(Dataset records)

● ● ● ●

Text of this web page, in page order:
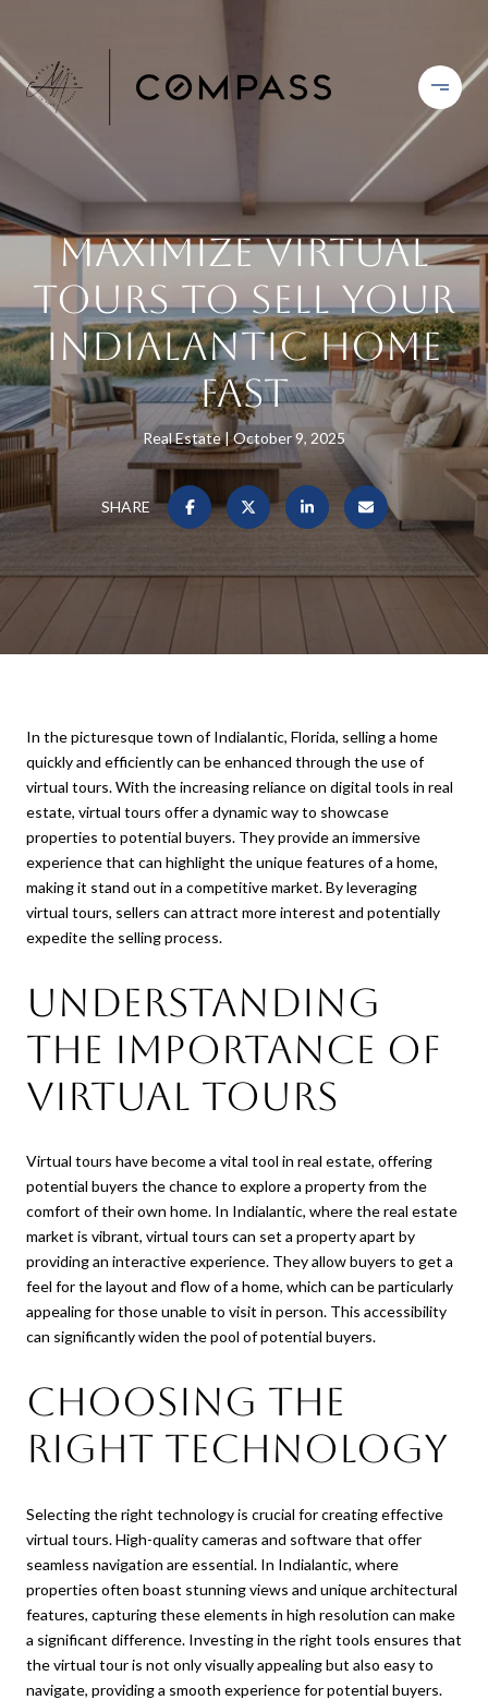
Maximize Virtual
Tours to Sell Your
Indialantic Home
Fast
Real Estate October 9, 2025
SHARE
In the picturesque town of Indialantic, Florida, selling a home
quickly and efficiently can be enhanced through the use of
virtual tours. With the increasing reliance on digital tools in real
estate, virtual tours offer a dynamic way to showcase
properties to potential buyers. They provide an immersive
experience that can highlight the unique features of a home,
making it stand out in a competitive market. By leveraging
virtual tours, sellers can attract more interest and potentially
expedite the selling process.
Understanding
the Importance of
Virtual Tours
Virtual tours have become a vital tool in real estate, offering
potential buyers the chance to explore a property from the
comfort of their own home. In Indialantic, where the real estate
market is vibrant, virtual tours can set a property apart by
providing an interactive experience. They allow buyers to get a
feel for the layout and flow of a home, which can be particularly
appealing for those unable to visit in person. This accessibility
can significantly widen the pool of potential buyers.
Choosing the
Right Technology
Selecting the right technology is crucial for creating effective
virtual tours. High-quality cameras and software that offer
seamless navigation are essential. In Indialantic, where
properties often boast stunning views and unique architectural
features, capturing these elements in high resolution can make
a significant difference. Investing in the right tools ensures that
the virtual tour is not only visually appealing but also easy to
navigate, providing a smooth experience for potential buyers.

● ● ● ●

#### Task to carry out
Give the records again exactly, pictures left out.

#### Exercise solution
Text of this web page, in page order:
Maximize Virtual
Tours to Sell Your
Indialantic Home
Fast
Real Estate October 9, 2025
SHARE
In the picturesque town of Indialantic, Florida, selling a home
quickly and efficiently can be enhanced through the use of
virtual tours. With the increasing reliance on digital tools in real
estate, virtual tours offer a dynamic way to showcase
properties to potential buyers. They provide an immersive
experience that can highlight the unique features of a home,
making it stand out in a competitive market. By leveraging
virtual tours, sellers can attract more interest and potentially
expedite the selling process.
Understanding
the Importance of
Virtual Tours
Virtual tours have become a vital tool in real estate, offering
potential buyers the chance to explore a property from the
comfort of their own home. In Indialantic, where the real estate
market is vibrant, virtual tours can set a property apart by
providing an interactive experience. They allow buyers to get a
feel for the layout and flow of a home, which can be particularly
appealing for those unable to visit in person. This accessibility
can significantly widen the pool of potential buyers.
Choosing the
Right Technology
Selecting the right technology is crucial for creating effective
virtual tours. High-quality cameras and software that offer
seamless navigation are essential. In Indialantic, where
properties often boast stunning views and unique architectural
features, capturing these elements in high resolution can make
a significant difference. Investing in the right tools ensures that
the virtual tour is not only visually appealing but also easy to
navigate, providing a smooth experience for potential buyers.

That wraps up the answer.